Adapun PT DFI Retail Nusantara Tbk (HERO) meningkat 3,86% yoy menjadi Rp 3,51 triliun dan PT Erajaya Swasembada Tbk (ERAA) bertambah 7,72% yoy menjadi Rp 52,36 triliun.
Dari seluruh emiten ritel tersebut, hanya PT MAP Aktif Adiperkasa Tbk (MAPA) yang berhasil mencatatkan pertumbuhan penjualan dua digit, yakni sebesar 12,28% menjadi Rp 13,94 triliun.
Sementara itu, penjualan PT Ramayana Lestari Sentosa Tbk (RALS) dan PT Matahari Department Store Tbk (LPPF) justru terkoreksi masing-masing sebesar 11,15% dan 9,98%.

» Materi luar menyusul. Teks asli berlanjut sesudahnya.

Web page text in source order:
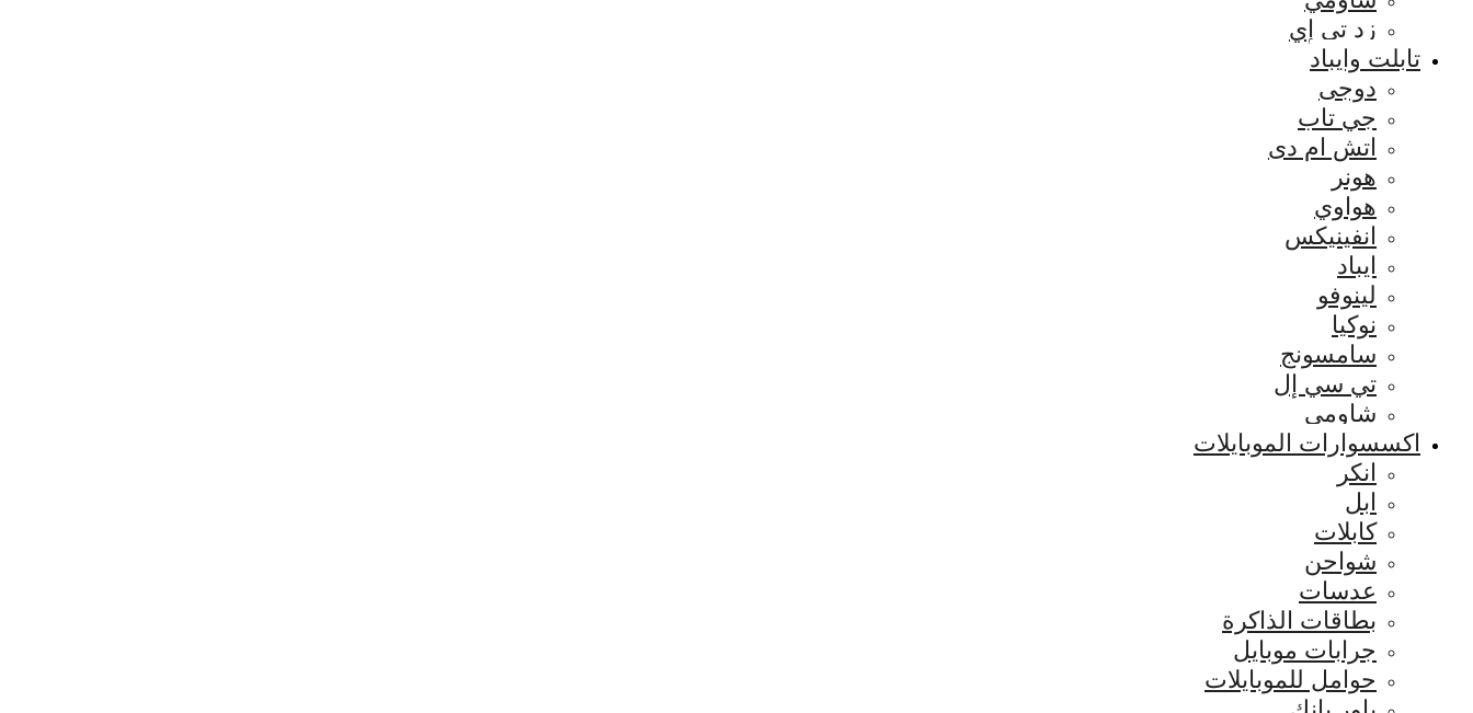
زد تي إي
تابلت وايباد
دوجى
جي تاب
اتش ام دى
هونر
هواوي
انفينيكس
ايباد
لينوفو
نوكيا
سامسونج
تي سي إل
شاومي
اكسسوارات الموبايلات
انكر
ابل
كابلات
شواحن
عدسات
بطاقات الذاكرة
جرابات موبايل
حوامل للموبايلات
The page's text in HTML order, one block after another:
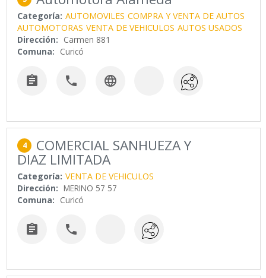
Categoría: AUTOMOVILES COMPRA Y VENTA DE AUTOS
AUTOMOTORAS VENTA DE VEHICULOS AUTOS USADOS
Dirección: Carmen 881
Comuna: Curicó
  
4 COMERCIAL SANHUEZA Y
DIAZ LIMITADA
Categoría: VENTA DE VEHICULOS
Dirección: MERINO 57 57
Comuna: Curicó
 
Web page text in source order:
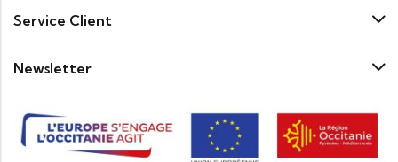
Service Client
Newsletter

Kinerja Amman (AMMN) Diproyeksikan Positif usai Dapat Rekomendasi Ekspor Tembaga
Research Analyst Henan Sekuritas Irsyady Hanief mengatakan, kinerja penjualan ritel yang hanya tumbuh satu digit pada sembilan bulan pertama tahun 2025 terutama disebabkan oleh moderasi daya beli konsumen menengah ke bawah di tengah inflasi pangan yang masih tinggi dan penyesuaian harga Bahan Bakar Minyak (BBM) pada pertengahan tahun.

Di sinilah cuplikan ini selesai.